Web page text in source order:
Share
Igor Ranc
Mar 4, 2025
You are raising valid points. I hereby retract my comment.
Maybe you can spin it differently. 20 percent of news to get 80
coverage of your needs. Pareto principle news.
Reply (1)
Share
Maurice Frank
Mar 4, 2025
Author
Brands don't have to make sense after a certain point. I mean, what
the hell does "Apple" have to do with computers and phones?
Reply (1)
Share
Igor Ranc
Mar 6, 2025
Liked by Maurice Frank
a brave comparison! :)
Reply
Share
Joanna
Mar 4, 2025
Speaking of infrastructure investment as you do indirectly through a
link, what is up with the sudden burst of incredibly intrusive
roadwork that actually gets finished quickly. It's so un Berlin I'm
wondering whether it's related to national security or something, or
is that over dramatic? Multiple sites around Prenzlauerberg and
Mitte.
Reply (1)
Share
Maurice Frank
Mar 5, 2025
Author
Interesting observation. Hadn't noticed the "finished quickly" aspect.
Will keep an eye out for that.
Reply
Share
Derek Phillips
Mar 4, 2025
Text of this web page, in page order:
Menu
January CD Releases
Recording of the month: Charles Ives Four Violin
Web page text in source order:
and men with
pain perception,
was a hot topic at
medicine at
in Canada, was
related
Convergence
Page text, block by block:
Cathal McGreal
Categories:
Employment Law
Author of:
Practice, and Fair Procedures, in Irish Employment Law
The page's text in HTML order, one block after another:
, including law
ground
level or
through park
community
* * *
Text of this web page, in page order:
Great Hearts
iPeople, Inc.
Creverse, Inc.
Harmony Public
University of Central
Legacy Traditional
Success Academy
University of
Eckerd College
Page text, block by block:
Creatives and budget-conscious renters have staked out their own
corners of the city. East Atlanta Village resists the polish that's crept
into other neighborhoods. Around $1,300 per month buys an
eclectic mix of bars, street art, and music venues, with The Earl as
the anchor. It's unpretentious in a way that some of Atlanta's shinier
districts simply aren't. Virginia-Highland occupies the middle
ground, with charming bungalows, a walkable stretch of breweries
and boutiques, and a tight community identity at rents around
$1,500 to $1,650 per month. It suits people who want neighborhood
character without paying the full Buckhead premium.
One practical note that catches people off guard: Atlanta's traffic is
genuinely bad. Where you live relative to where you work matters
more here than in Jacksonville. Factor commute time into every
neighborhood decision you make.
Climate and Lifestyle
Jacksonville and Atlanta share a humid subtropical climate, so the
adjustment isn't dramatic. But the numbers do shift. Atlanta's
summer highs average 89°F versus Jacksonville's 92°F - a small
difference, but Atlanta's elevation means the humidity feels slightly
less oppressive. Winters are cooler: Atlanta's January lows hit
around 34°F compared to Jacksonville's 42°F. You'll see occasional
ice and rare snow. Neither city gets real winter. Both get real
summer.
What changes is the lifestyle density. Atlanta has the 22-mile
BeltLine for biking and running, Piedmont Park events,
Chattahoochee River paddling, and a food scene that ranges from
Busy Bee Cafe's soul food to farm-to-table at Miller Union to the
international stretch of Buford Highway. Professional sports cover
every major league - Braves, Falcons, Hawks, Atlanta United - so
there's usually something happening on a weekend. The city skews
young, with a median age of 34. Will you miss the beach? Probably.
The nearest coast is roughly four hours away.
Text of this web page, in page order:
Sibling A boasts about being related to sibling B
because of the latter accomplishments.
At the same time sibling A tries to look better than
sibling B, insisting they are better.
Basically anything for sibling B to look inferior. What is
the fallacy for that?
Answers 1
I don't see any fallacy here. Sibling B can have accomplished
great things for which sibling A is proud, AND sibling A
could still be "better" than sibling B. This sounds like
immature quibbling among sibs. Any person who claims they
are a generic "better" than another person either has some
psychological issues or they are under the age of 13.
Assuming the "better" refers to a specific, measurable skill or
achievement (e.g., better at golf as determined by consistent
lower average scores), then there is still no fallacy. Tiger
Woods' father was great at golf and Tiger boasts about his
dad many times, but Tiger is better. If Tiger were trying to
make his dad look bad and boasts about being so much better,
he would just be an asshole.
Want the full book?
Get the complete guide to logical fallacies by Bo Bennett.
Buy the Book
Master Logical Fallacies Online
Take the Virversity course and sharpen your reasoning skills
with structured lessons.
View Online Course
* * *
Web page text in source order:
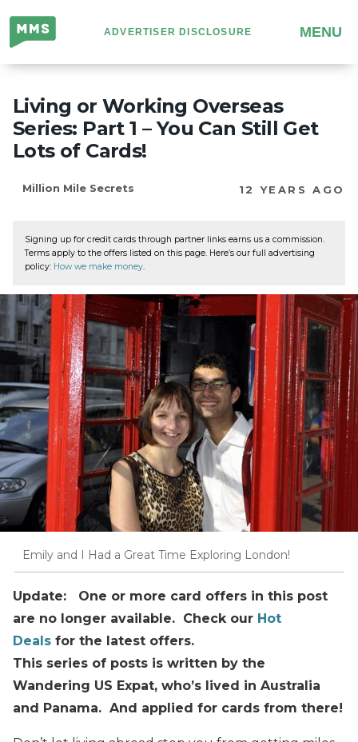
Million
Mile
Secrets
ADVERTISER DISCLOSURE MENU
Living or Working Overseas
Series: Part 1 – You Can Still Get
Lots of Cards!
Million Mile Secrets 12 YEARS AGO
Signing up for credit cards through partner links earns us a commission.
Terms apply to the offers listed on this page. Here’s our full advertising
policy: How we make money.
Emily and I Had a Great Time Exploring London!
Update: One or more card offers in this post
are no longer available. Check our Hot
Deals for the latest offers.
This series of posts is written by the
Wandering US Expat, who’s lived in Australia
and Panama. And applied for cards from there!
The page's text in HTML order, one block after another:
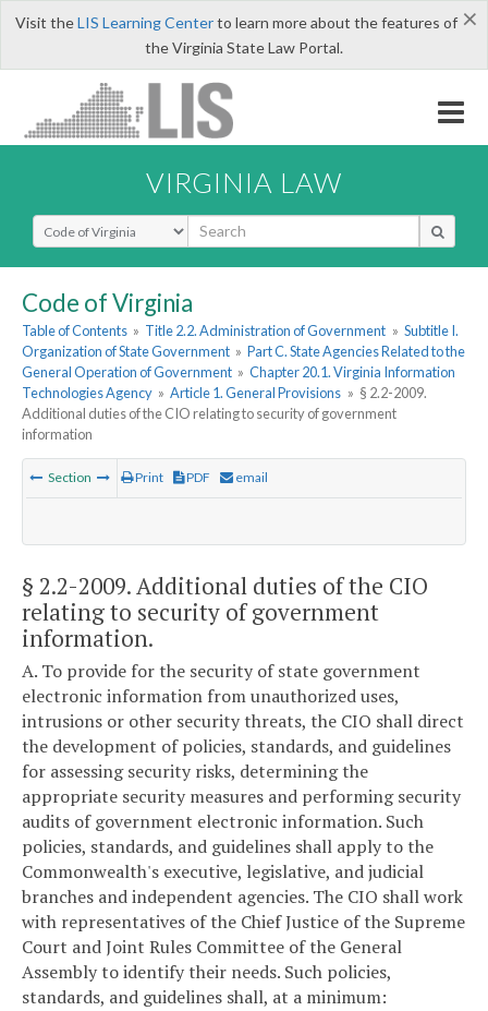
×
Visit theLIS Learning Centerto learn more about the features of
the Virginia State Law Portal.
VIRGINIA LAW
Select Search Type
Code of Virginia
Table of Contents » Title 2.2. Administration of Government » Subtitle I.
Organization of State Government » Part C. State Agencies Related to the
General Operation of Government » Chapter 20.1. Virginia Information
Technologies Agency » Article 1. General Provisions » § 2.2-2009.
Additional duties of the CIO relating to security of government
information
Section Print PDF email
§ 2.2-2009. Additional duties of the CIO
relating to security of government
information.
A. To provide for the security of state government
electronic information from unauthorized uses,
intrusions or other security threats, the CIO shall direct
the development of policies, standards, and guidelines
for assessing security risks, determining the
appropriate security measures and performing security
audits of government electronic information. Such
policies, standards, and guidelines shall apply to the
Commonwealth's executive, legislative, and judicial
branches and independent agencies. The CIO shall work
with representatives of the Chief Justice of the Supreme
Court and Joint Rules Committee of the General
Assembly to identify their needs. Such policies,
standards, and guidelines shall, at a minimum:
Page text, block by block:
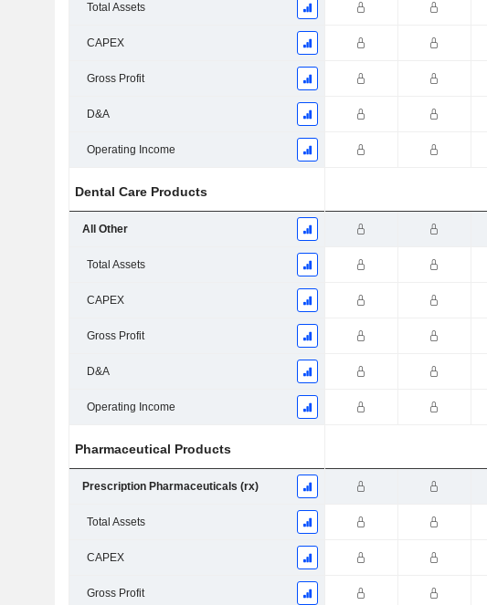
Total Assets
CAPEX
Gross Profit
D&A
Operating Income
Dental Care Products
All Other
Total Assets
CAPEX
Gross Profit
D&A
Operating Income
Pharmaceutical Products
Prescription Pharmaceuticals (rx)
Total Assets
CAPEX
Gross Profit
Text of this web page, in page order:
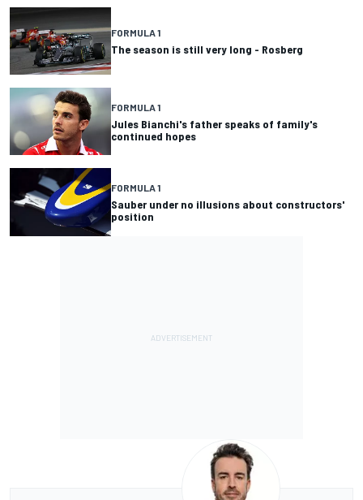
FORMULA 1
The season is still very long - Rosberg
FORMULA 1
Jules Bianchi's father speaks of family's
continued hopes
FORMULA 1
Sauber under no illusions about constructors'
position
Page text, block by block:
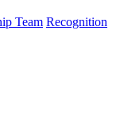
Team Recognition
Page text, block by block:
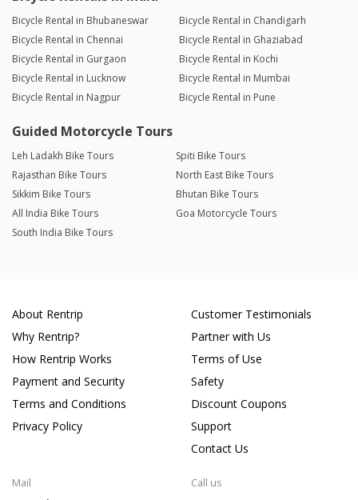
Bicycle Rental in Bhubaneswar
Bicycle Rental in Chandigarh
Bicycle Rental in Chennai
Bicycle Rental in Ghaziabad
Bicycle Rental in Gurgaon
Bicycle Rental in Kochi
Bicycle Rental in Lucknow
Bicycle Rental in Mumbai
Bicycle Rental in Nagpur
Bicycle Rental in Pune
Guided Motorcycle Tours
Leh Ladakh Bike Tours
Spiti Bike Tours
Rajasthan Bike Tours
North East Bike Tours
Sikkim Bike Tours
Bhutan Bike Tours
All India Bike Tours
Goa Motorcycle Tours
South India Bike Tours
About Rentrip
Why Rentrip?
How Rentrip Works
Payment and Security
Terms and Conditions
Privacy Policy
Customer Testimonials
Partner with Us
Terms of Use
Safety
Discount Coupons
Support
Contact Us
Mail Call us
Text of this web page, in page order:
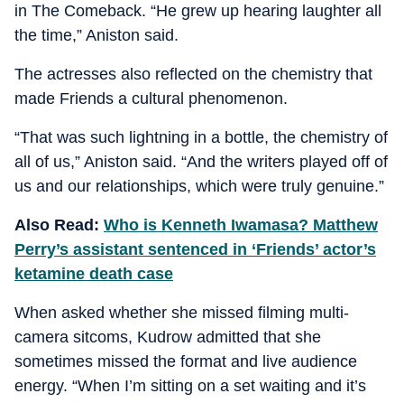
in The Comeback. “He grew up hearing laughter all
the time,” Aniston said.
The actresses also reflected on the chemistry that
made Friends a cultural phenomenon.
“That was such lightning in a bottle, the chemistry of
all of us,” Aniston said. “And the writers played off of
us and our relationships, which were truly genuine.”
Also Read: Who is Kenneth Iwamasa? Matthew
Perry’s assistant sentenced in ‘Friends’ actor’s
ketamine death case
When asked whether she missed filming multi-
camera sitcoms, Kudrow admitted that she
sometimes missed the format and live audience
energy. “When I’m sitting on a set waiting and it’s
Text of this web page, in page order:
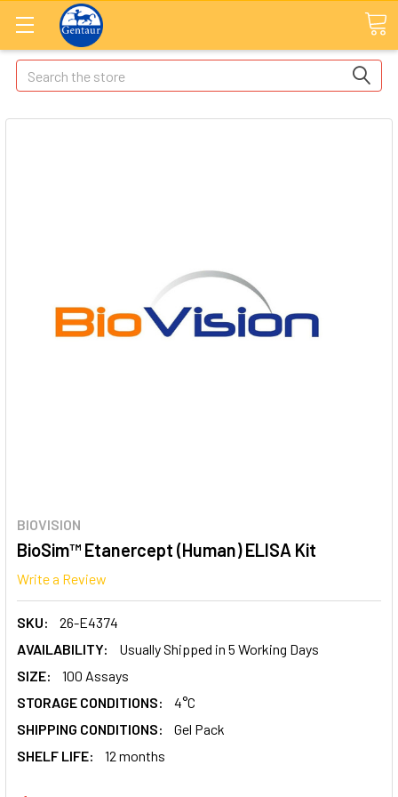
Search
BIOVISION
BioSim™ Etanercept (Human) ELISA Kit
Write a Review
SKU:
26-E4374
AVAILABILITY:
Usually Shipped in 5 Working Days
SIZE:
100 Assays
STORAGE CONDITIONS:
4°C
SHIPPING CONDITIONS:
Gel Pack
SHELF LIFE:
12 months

Task statement: Where does the string "General" appear in the records? Copy every line that holds it.

Exercise result:
General Operation of Government » Chapter 20.1. Virginia Information
Technologies Agency » Article 1. General Provisions » § 2.2-2009.
Court and Joint Rules Committee of the General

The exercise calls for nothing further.